ごねたフォコに渋々応じ、メフルたちはベール王族の屋敷へと、彼らを案内した。
「これで満足か、『狐』殿」
「はい。……大変失礼いたしました。重ねて申し上げますが、我々の周りには、非常に敵が多いもので」
「……ああ、なるほど」
ここでマフスが、フォコの思惑に気が付く。
「どこに間諜、スパイがいるか分かりませんものね」
「そう言うことです。我々がしようとしとる話は、そうそう敵の耳に入れたくない類のものですからな。
お屋敷の中でしたら、そんなけったいな人も居てませんでしょうし」
「なるほど、そうだったか。……考えが至らず、大変失礼した」
メフルはそう言って、小さく頭を下げた。
「いえ、こちらこそすみません。回りくどいことをしてしもて。
……で、そもそもの我々の話としましては、ベールさんとこと我々で、政治面における提携、言い換えれば南海を正しく統治するための、適切なパートナーとして協力し合おうか、っちゅうことやったんですけども、……率直に尋ねますが、可能ですか?」
「可能、……とは正直に言って、言い難い」
「ふむ。その理由はなんでしょう?」
「……ちょっと待ってくれないか、ホコウとやら」
メフルはフォコの横に座ったままのアミルにチラ、と目を向け、もう一度フォコに顔を向ける。
「何故君が話を? シルム代表が、この話を持ってきたのでは?」
「シルムはあくまで、ロクシルム商業連合のツートップの一人です。
僕は彼とツートップのもう一人であるロックス、この二人を引き合わせ、南海における新たな商工業網の構築をしていました。
言わば彼ら二人は、僕の部下と言っていい。いわゆる頭、総司令官は僕なんです」
「つまり……、ロクシルムはあくまで、あなたの戦いの手段である、と。
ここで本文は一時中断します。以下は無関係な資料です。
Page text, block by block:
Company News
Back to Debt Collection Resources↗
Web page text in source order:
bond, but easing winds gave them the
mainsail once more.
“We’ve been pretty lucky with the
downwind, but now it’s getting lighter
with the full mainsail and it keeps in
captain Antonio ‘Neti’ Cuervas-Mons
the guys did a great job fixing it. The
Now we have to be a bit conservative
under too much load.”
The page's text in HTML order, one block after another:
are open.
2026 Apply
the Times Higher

ロクシルムを操り、これまでの戦いの道具にしてきた、と。そう言うことでしょうか」
「有り体に言えば、そうです」
フォコの回答に、メフル兄妹は顔をしかめた。
「そして、……君の戦いに、我々も巻き込もうと、そう言うことなのか?」
「巻き込む?」
フォコもまた、メフルたちをにらみ付けた。
「あなた方は、このままでいいと? このまま、レヴィアの侵略とスパスの横行に身を任せていい、と言うんですか?
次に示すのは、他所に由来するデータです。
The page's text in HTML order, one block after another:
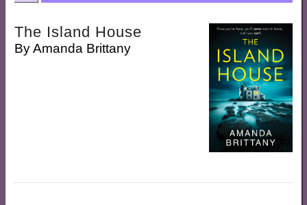
The Island House
ByAmanda Brittany
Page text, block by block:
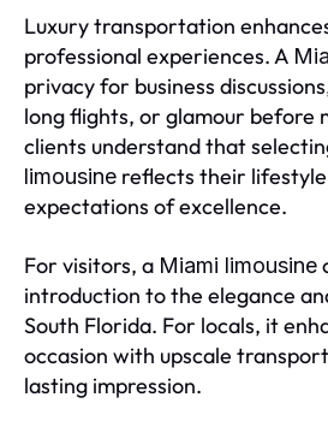
Luxury transportation
professional experiences. A
privacy for business
long flights, or glamour before
clients understand that
limousine reflects their
expectations of excellence.
For visitors, a Miami limousine
introduction to the elegance
South Florida. For locals, it
occasion with upscale
lasting impression.
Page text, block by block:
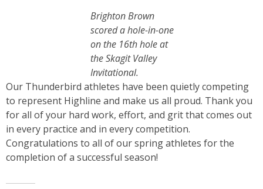
Brighton Brown
scored a hole-in-one
on the 16th hole at
the Skagit Valley
Invitational.
Our Thunderbird athletes have been quietly competing
to represent Highline and make us all proud. Thank you
for all of your hard work, effort, and grit that comes out
in every practice and in every competition.
Congratulations to all of our spring athletes for the
completion of a successful season!

それならもう、話は無用です。僕たちは別のところへ話をしに行くだけです」
「詭弁に過ぎる。何のかんのと述べながら、結局は君の私利私欲のために、我々を使おうと言うのではないか」
メフルの言葉に、アミルが噛みついた。
「それは違います、殿下。ホコウはあくまでも俺……、私たちのために動いてきたのです。
落ちぶれていた私と仲間を更生させ、自由な商業を封じられてきた南海の皆のために大商会を組織し、スパス系の追い出しに成功しつつある。
その上で、彼は金も地位も、我々に要求はしていない。ただ、我々南海の民の幸せのために動いている。私利私欲なんて、とんでもない的外れです」
「ほう……」
「そして今、ホコウがあなた方に頼んでいることもまた、南海のためです。彼一人の利益のためであれば、例えば自分が王を名乗ってしまえばいい。そうでしょう?」
「それはあまりにも飛躍した、現実離れの理屈です。……けれど」
マフスは顔を真っ赤にしてフォコを擁護したアミルを見て、深くうなずいた。
「確かに、言う通りではあります。今この時に至るまで、わたしたちはシルム代表の名前は存じていても、ホコウさんの名前は存じませんでした。
あなたはあくまでも、シルム代表を支える立場にいるのですね」
「その通りです。僕は南海で名を馳せるつもりは毛頭ありません。
あくまでこの『砂と海の世界』で活躍し、富と栄誉を得るのは、ロクシルムとベール、この2つであると、確約します」
「……では君は、一体何のために、こんなことをするのだ?」
メフルは疑い深そうな目をフォコに向けて尋ねる。
「金もいらない、地位もいらない。では何を欲している? ただの英雄願望だけで、動いているわけでもあるまい?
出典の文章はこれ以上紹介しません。